Successful use of cryopreserved UC-AM requires meticulous intra- and post-operative management. Intraoperatively, the membrane should be thoroughly hydrated prior to placement and secured with sutures, as fibrin sealants alone lack the tensile strength required to maintain a stable position on mobile periocular tissue. I typically use 7-0 or 8-0 polyglactin sutures (Vicryl®). Bandaging should use non-adherent dressing; alternatively, the graft can be left dry. Post-operatively, patients need to be counseled to set their expectations for the wound’s appearance over the weeks following surgery: the UC-AM will gradually desiccate, forming a firm, sometimes “scab-like” surface; underneath this layer, the re-epithelialization will steadily progress. Although this may look unseemly to some patients, we must advise them not to manipulate or wash this surface, as it can disrupt the healing process. It is not necessary to place antibiotic ointment on the graft – on the contrary, petrolatum- and oil-based dressings and ointments can sequester the biologicals released by the UC-AM graft.
It is important to note that I usually combine local flaps with cryopreserved UC-AM grafting to optimize results, making sure to respect the aesthetic units, address tension, and provide sufficient blood supply to the reconstructed area.
Conclusion
Eyelid defect reconstruction continues to evolve to better integrate new regenerative therapies into existing surgical principles.

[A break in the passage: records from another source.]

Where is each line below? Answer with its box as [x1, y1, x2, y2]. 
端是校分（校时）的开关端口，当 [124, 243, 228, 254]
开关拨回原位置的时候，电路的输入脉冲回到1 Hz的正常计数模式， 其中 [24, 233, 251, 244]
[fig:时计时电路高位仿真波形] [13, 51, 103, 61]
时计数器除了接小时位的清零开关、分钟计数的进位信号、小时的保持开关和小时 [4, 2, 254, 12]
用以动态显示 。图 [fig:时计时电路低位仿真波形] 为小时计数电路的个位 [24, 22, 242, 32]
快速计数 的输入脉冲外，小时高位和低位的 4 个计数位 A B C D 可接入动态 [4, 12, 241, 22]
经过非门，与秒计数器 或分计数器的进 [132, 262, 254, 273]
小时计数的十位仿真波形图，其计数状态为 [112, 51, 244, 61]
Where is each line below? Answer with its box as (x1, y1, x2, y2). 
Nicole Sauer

While local flaps and autologous grafts are important tools, cryopreserved ultra-thick UC-AM provides a meaningful advancement, offering a biologically active scaffold that supports healing in cases where traditional methods alone may be insufficient. As clinical experience and research continue to expand for eyelid reconstruction, cryopreserved UC-AM is poised to play an increasingly important role in achieving functional, stable, and aesthetically harmonious outcomes.
References
- S Agarwal, “The critical role of lid and lid margin in ocular surface disorders,” Indian J Ophthalmol., 72, 1385 (2024). PMID: 39331424.

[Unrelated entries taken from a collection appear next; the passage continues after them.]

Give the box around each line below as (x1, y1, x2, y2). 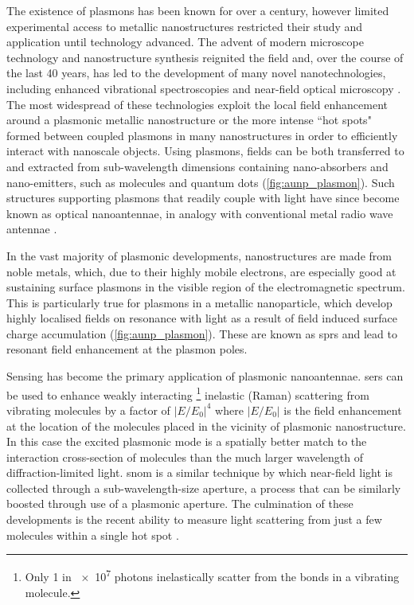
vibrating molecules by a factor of (6, 401, 170, 418)
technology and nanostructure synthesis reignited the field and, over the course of (6, 49, 404, 65)
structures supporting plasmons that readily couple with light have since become (6, 189, 400, 206)
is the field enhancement (283, 401, 402, 418)
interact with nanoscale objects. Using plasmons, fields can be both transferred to (6, 142, 404, 159)
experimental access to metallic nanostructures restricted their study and (6, 18, 363, 34)
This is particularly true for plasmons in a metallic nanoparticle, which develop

- K Sejpal et al., “Presentation, diagnosis and management of limbal stem cell deficiency,” Middle East Afr J Ophthalmol., 20, 5 (2013). PMID: 23580847.
- AY Saber et al., “Basic Flap Design," [Updated 2024 Mar 20]. In: StatPearls [Internet]. Treasure Island (FL): StatPearls Publishing: 2025 Jan. PMID: 33085399.
- A Walkden, “Amniotic membrane transplantation in ophthalmology: an updated perspective,” Clin Ophthalmol., 14, 2057 (2020). PMID: 32801614.
- Y Zhang et al., “Processing methods affect biological properties of amniotic membrane sheet products,” Cornea, 44, 671 (2025). PMID: 40099678.
- JZ Spadaro et al., “Umbilical cord amniotic membrane graft as a skin substitute in periocular reconstruction: a case series,” Ophthalmic Plast Reconstr Surg., 41, 4 (2025). PMID: 39749817.
- H Topcu et al., “The current alternative for ocular surface and anophthalmic socket reconstruction, cryopreserved umbilical amniotic membrane (cUAM),” Int Ophthalmol., 44, 274 (2024). PMID: 38916687.
- M Palamar et al., “Amniotic membrane transplantation in surgical management of ocular surface squamous neoplasias: long-term results,” Eye (Lond), 28, 1131 (2014). PMID: 24993317.